|Budget Amount *help
¥2,000,000 (Direct Cost : ¥2,000,000)
Fiscal Year 1993 : ¥200,000 (Direct Cost : ¥200,000)
Fiscal Year 1992 : ¥200,000 (Direct Cost : ¥200,000)
Fiscal Year 1991 : ¥1,600,000 (Direct Cost : ¥1,600,000)
(1) After having studied the requirements for the interconnection network that can be used to develop a massively parallel computer systems to be constructed from several thousands of processors, we are convinced that the fat-tree is one of the most promising architectures. Although fat-tree is already famous as it is used in CM-5, the most important non-blocking feature of the fat tree is dismissed there. Therefore we have investigated the problems to resolved to realize the complete fat tree, and introduced a new scheme in decreasing the number of switches in the router. A prototype fat tree machine consisting of 4 processing element and 2 routers, which is developed on field programmable gate array device, is built to evaluate the performance. The date transfer rate of several mega bytes per seconds is obtained, and convinced us the element could be employed for real scale interconnection network.
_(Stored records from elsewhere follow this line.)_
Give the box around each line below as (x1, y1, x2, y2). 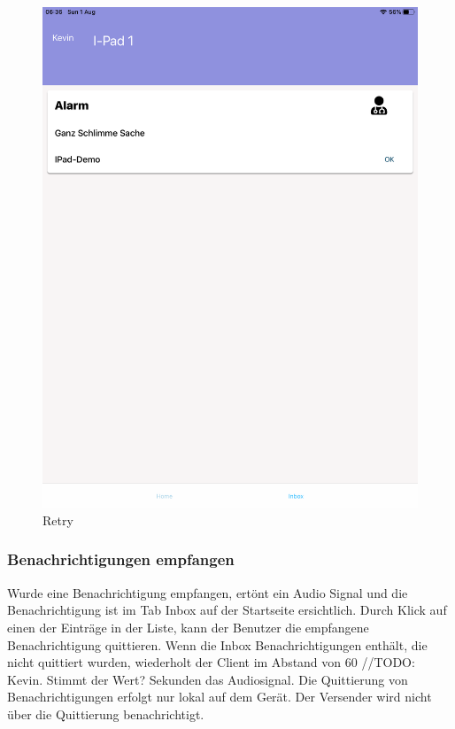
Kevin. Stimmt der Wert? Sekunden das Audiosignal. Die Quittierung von (7, 670, 408, 688)
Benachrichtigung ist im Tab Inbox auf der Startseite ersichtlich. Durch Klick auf (7, 601, 447, 619)
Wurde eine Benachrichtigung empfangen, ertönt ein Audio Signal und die (7, 583, 408, 601)
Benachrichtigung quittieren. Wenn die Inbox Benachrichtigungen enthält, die (7, 635, 428, 654)
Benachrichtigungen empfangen (7, 548, 235, 570)
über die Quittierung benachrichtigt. (7, 704, 204, 723)
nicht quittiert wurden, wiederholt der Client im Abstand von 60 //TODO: (7, 653, 415, 671)
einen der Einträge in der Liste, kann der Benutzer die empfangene (7, 617, 369, 636)

(2) As a typical application of competing processor algorithm, the parallel solution of
the automated wire-routing problem has been studied. Although quite satisfactory speedup is obtainable by the competing processor algorithm, the quality of the solution, that is, the wiring rate is less than the conventional sequential router. Therefore the problem is how to improved the quality of the solution by parallel computation. We have added the rip-up process to the competing processor wire routing algorithm, and obtained a significant improvement in the wiring rate. However, the rip-up procedure causes the increase in the computation time considerably, and we are led to the multipin net problem. Multipin net is a set of wires connected at the pin. If this net is replaced by the Steiner tree, which is a set of wires connected both at the pin and the wire, a significant improvement on the wiring rate is expected. We have developed the basic parallel algorithm for constructing a Steiner tree from the multipin network.
(3) The study of applying the competing processor algorithm to the hand-written Kanji character recognition is continued. In this year the knowledgebase for 30 representative Kanji character patterns was built and the recognition experiment was performed. In this experiment a character pattern taken from the ETL8B Kanji charter pattern database are first analyzed by the character structure analyzer and the extracted structural features are presented to 30 agents representing different character categories, which simultaneously find correspondence of each strokes using knowledgebase, and then attempts to match the presented stroke features with those in their individual database. If more than one agents recognize that the presented pattern belongs to their category, the conflict takes place. The agents in conflict compare the rules they have used or not used in the reasoning with each other and the agent which has used the deepest knowledge wins. In this experiment we have obtained almost 98% of recognition rate which is quite satisfactory.